(Aim of the task):
For each line of the listing that contains "jetzt", make a copy and return it.

(Data to examine):
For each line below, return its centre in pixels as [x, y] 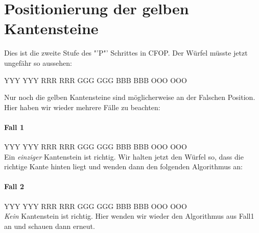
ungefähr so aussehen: [38, 62]
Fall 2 [14, 186]
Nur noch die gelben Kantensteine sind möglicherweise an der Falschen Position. [130, 97]
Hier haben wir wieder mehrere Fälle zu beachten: [82, 107]
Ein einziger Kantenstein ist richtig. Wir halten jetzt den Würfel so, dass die [124, 156]
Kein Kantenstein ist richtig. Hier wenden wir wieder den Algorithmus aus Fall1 [129, 216]
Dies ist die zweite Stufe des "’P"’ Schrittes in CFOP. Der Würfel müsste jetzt [126, 53]
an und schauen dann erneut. [50, 226]

(Problem solution):
Ein einziger Kantenstein ist richtig. Wir halten jetzt den Würfel so, dass die [124, 156]
Dies ist die zweite Stufe des "’P"’ Schrittes in CFOP. Der Würfel müsste jetzt [126, 53]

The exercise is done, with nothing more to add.